The novel coronavirus (COVID-19) pandemic raises many employee benefit and compensation considerations for employers. We examine key issues relating to COVID-19 and provide suggested strategies for employers to prepare for these issues. These are uncertain times, and we anticipate that we may need to revise our thinking or make additions to this list as additional guidance is issued.
- Employer-provided health coverage. The Families First Coronavirus Response Act (FFCRA) was signed into law on March 18, 2020. The FFCRA requires group health plans to cover COVID-19 screeningwithout cost-sharing. Notably, the FFCRA does not require group health plans to cover COVID-19 treatmentwithout cost-sharing. As a result, treatment costs relating to a covered individual infected with COVID-19 will be allocated based on the terms of the plan document or insurance contract.
Internal Revenue Service (IRS) Notice 2020-15, issued on March 11, 2020, provides that a high-deductible health plan (HDHP) will not fail to be a HDHP merely because the health plan provides services and items related to COVID-19 prior to the satisfaction of the applicable deductible. As a result, employees covered by HDHPs will remain eligible individuals if they receive health benefits for testing and treatment of COVID-19 without incurring expenses toward their deductible.
See #6 below concerning telemedicine services and impact on health savings account eligibility.
- Paid leave and continuation of short-term and long-term disability coverage.

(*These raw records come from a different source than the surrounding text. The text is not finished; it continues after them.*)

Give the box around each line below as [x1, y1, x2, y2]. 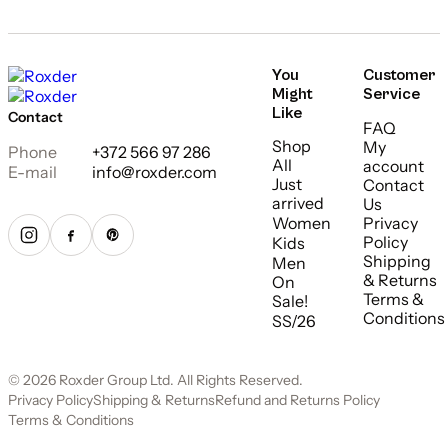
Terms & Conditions [8, 410, 134, 429]
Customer [363, 66, 436, 85]
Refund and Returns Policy [215, 390, 380, 409]
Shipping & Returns [93, 390, 215, 409]
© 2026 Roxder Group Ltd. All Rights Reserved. [8, 370, 303, 389]
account [363, 155, 424, 176]
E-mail [8, 161, 57, 182]
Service [363, 85, 420, 104]
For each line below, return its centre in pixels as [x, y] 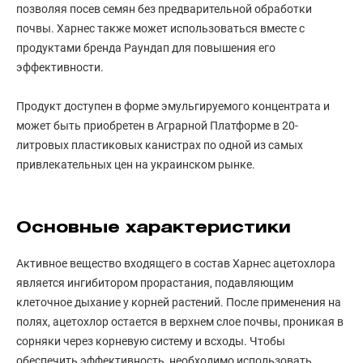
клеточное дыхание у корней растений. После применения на [179, 303]
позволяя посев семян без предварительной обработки [164, 9]
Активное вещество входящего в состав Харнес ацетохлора [176, 264]
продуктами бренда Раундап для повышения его [146, 48]
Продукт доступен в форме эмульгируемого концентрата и [173, 107]
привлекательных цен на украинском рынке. [136, 165]
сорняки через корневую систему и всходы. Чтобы [151, 342]
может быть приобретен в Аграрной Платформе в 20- [157, 126]

The FFCRA requires employers with fewer than 500 employees to provide: (1) up to 12 weeks of job-protected leave related to caring for a child via an expansion of the Family and Medical Leave Act (FMLA), and (2) up to 80 hours of emergency paid "sick" leave to full-time employees (with special rules for part-time employees). Employers who are not subject to the FFCRA's paid leave requirements – e.g., employers with 500 or more employees – are potentially subject to myriad different (and often conflicting) state and local laws surrounding paid leave. Guidance is needed to determine whether and to what extent affiliated employers are to be aggregated for purposes of the 500 employee threshold.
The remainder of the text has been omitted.